[RECORDS SHOWN Boundary: Start]

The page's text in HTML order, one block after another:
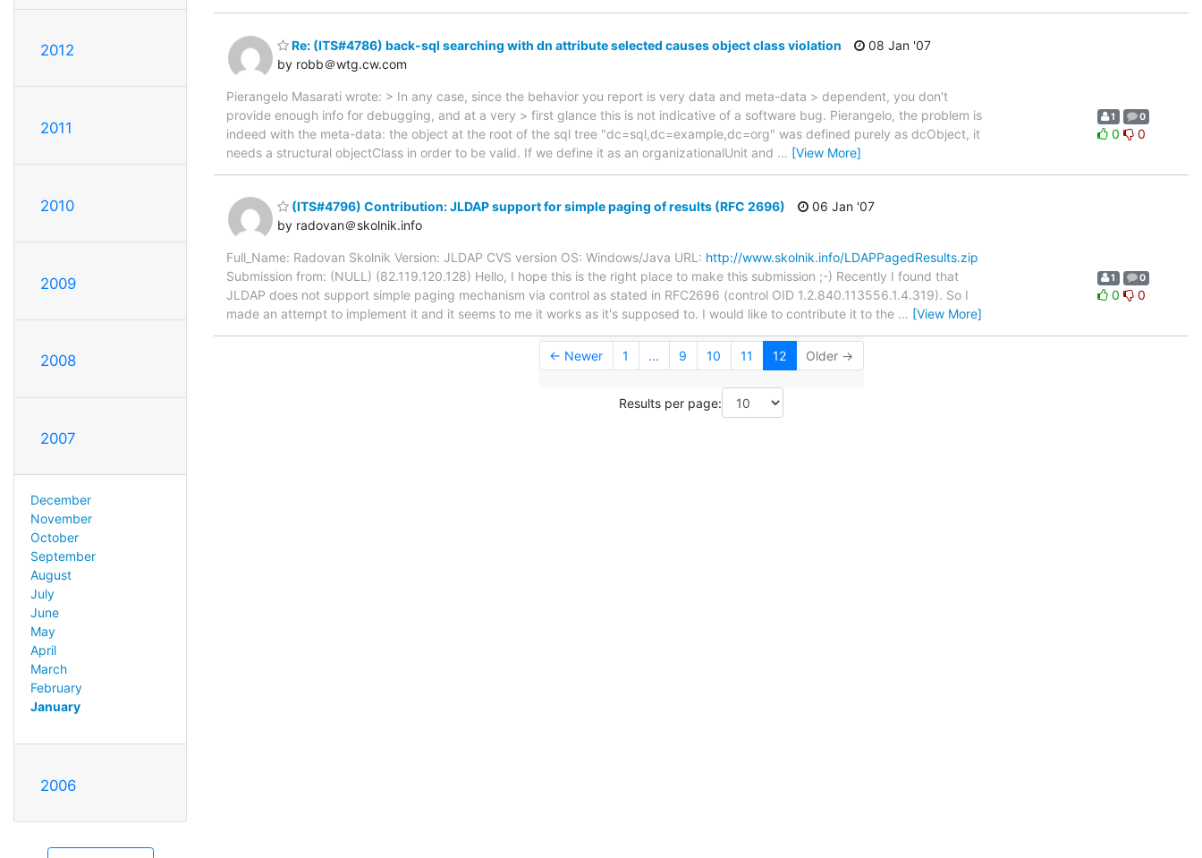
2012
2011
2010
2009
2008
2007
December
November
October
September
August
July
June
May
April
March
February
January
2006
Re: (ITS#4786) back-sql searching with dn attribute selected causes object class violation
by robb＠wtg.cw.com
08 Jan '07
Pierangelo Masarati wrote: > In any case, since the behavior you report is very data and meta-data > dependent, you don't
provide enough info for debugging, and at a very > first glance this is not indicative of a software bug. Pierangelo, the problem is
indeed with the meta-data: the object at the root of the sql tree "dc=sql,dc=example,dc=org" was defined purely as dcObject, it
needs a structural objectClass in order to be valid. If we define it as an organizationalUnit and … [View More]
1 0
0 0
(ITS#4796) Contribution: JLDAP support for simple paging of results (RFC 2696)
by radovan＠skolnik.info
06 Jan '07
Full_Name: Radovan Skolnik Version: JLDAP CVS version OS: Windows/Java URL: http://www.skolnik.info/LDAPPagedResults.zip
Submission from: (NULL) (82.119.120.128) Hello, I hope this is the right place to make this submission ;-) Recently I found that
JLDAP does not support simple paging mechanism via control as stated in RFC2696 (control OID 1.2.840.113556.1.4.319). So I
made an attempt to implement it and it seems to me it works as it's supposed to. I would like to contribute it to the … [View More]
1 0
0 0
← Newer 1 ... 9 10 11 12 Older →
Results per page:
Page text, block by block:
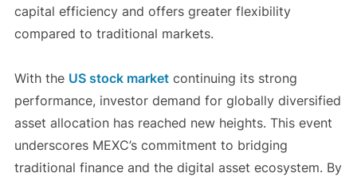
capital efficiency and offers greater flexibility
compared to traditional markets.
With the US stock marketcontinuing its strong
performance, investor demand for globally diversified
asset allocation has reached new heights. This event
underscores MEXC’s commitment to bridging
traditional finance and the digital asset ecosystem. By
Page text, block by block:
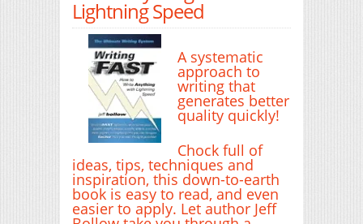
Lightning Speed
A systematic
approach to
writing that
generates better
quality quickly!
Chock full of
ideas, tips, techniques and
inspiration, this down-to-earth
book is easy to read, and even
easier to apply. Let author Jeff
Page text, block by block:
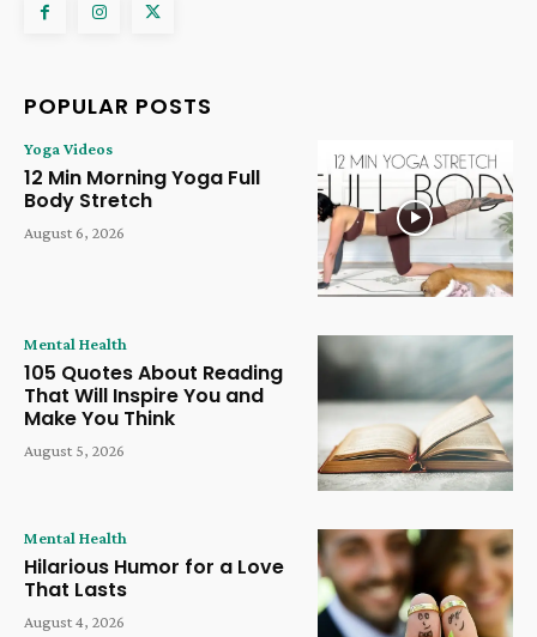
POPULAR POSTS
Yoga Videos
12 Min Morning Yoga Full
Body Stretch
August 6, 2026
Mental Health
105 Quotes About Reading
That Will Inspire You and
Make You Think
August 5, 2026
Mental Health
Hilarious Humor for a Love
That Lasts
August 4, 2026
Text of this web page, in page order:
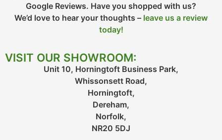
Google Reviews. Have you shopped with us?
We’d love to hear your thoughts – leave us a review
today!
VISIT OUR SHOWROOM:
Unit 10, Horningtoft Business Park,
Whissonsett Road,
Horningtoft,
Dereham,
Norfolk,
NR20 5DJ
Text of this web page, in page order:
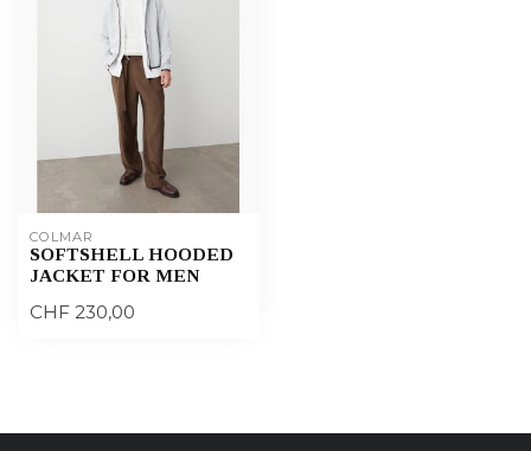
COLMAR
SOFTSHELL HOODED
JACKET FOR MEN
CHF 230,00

[RECORDS SHOWN Boundary: End]

WORK INSTRUCTIONS
Would you please reproduce the entries above, starting at the line with "easier to apply. Let author Jeff" and stopping after the line with "Google Reviews. Have you shopped with us?"? Omit any pictures.

EXERCISE RESPONSE
easier to apply. Let author Jeff
Page text, block by block:
POPULAR POSTS
Yoga Videos
12 Min Morning Yoga Full
Body Stretch
August 6, 2026
Mental Health
105 Quotes About Reading
That Will Inspire You and
Make You Think
August 5, 2026
Mental Health
Hilarious Humor for a Love
That Lasts
August 4, 2026
Text of this web page, in page order:
Google Reviews. Have you shopped with us?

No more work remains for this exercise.